Apa yang jadi dilema?
Suatu waktu Mukri sedang menghibur di satu panti asuhan non-muslim, nah tiba-tiba pemimpin panti asuhannya bilang, 'minggu depan ngisi acara lagi di sini karena pengisi acaranya sakit, tapi sebagai Santa Clause', di situ konflik kan, karena untuk beberapa daerah di Indonesia jadi guru ngaji ya udah jadi guru ngaji aja, nggak usah dicampur sama pekerjaan lain, jadi badut aja dimarahin dan tanpa sepengetahuan istrinya, apalagi jadi Santa Clause. Jadi gimana caranya, bisa dilihat di film ini.
Pendalaman sebagai Mukri sendiri seperti apa?

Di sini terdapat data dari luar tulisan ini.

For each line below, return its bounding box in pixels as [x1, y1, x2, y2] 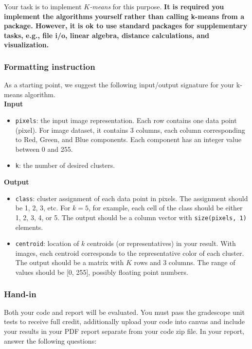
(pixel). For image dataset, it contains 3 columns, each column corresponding [15, 124, 245, 135]
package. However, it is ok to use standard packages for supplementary [4, 21, 248, 31]
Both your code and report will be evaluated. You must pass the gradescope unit [4, 307, 245, 317]
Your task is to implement [4, 1, 82, 11]
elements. [15, 222, 43, 232]
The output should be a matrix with [15, 257, 124, 267]
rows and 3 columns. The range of [134, 257, 235, 267]
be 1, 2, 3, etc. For [15, 203, 71, 213]
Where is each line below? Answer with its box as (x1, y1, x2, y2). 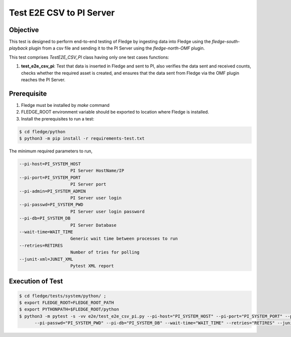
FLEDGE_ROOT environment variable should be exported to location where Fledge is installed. (21, 109, 210, 115)
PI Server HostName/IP (70, 168, 125, 173)
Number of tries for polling (70, 250, 140, 255)
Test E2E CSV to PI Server (9, 7, 115, 18)
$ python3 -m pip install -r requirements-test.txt (19, 136, 145, 141)
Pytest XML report (70, 263, 114, 269)
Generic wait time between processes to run (70, 236, 178, 241)
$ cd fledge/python (19, 129, 65, 135)
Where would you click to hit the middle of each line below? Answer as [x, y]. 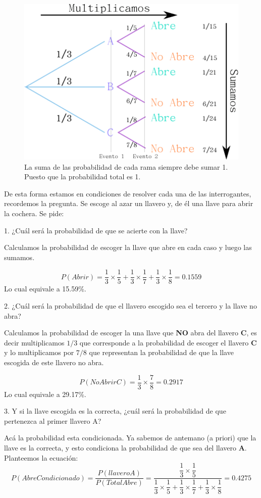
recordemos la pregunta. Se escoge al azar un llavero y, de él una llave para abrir [129, 203]
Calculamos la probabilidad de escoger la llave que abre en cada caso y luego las [128, 247]
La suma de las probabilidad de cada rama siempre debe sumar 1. [126, 166]
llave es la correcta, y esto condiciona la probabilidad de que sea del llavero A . [125, 448]
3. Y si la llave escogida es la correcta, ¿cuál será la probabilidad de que [115, 411]
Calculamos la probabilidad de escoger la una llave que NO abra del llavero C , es [130, 333]
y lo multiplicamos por [39, 352]
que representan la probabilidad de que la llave [161, 352]
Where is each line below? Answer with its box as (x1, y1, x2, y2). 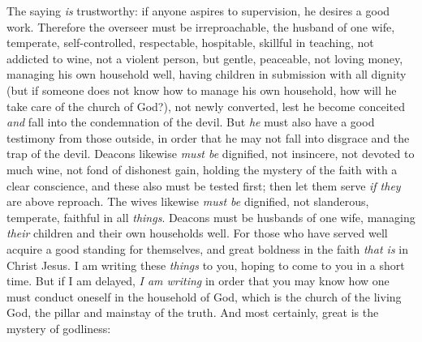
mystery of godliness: (6, 319, 111, 336)
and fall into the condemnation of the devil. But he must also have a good (6, 113, 375, 130)
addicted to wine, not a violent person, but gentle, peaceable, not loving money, (6, 49, 403, 66)
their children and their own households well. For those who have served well (6, 224, 388, 242)
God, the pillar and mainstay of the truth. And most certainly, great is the (6, 304, 379, 321)
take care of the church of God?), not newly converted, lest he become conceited (6, 97, 406, 114)
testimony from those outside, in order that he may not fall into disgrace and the (6, 129, 410, 146)
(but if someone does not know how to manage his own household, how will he (6, 81, 397, 98)
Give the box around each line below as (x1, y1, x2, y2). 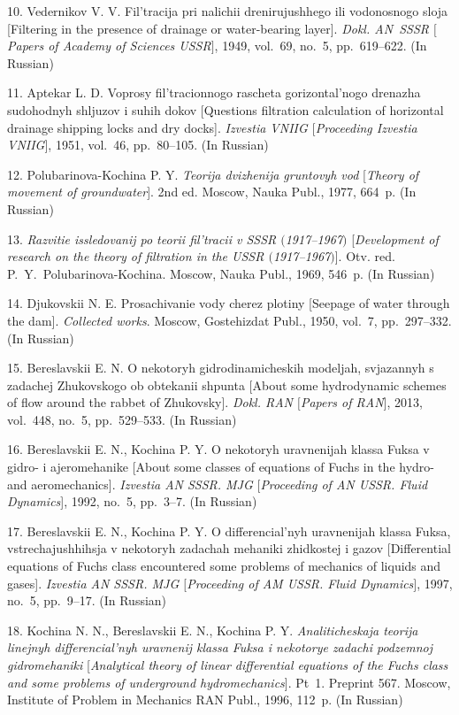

Masih banyak guru ngaji di Indonesia yang sekedar dibayar dengan hasil kebun, kebetulan syutingnya di Boyolali, ada satu contoh dimana dia menghadapi ini dengan ikhlas, tentang keikhlasan lah.
Apa kesulitan jadi Mukri?
Kesulitan lebih pada saya sendiri karena untuk mendalami Mukri sebagai muslim saya juga pernah mengalami ngaji, ngantuk, terutama pulang sekolah dulu. Tapi saat saya memerankan tokoh ini, saya takut salah dalam melantunkan ayat.
Kenapa takut?
Kalau membaca (Al Quran) mungkin saya bisa, cuma lantunnya, tajwid-nya itu loh. Karena guru ngaji pasti akan ditiru kan, takutnya saya salah, terus ditiru oleh anak-anak, makanya saya sangat berhati-hati untuk itu. Makanya saat adegan melantunkan ayat tuh saya nggak apa-apa take berkali-kali sampai bener, takut, karena itu sensitif. Sisi lainnya Mukri kan manusia biasa, bisa salah.
Pesan apa yang ingin disampaikan di film Guru Ngaji?
Film ini ada beberapa pesan, toleransi, terhadap umat beragama, antar ras. Bagaimana dia menyikapi hidup, serba kekurangannya. Intinya keikhlasan, dalam arti tidak neko-neko, hidup saya segini aja. Bagaimana dia menyikapi hidupnya.
Setelah Guru Ngaji, akan ada apa lagi dari seorang Donny Damara?
Ada nanti (film) Buffalo Boys, di situ ada Tio Pakusadewo, ada Pevita Pearce, mudah-mudahan Juli ini tayang.
Pada akhirnya, Donny Damara sudah membuktikan kecintaannya pada dunia akting secara perlahan membawanya menjadi seorang legenda di perfilman tanah air. Dengan pengalamannya yang segudang, Donny membuktikan jika legenda pun tetap butuh aktualisasi diri agar filmografi serta pengalamannya bisa meninggalkan sesuatu untuk industri film Indonesia.